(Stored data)
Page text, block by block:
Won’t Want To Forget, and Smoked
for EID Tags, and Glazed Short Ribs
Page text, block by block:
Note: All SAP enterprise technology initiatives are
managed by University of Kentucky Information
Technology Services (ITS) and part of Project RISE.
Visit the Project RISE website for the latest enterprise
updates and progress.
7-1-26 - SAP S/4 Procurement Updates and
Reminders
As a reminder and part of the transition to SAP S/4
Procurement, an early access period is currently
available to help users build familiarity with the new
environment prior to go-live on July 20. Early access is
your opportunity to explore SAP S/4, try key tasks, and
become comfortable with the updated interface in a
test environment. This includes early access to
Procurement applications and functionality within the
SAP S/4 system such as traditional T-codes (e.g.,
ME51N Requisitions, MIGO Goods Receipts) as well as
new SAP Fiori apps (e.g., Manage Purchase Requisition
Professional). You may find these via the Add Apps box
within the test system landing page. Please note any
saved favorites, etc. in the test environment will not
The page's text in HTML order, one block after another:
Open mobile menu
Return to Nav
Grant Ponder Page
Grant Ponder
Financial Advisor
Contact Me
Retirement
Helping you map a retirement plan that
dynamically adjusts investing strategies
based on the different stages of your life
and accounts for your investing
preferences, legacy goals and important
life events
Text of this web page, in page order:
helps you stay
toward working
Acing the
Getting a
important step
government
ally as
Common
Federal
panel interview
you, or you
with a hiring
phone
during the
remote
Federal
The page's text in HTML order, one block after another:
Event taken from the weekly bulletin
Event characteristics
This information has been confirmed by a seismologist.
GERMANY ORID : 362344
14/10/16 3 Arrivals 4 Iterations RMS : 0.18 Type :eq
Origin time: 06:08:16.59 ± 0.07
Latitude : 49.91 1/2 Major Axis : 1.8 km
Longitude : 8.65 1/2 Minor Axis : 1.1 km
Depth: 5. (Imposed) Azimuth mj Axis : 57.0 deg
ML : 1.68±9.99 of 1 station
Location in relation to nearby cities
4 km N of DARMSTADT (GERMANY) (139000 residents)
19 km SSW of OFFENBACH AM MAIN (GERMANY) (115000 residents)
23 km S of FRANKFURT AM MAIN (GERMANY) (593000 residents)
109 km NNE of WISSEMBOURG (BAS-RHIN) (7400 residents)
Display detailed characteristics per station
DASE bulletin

- **TASK INSTRUCTIONS**: Search the records for the word "enterprise" and copy out every line that holds it.

- **RESULT FOR THIS EXERCISE**:
Note: All SAP enterprise technology initiatives are
Visit the Project RISE website for the latest enterprise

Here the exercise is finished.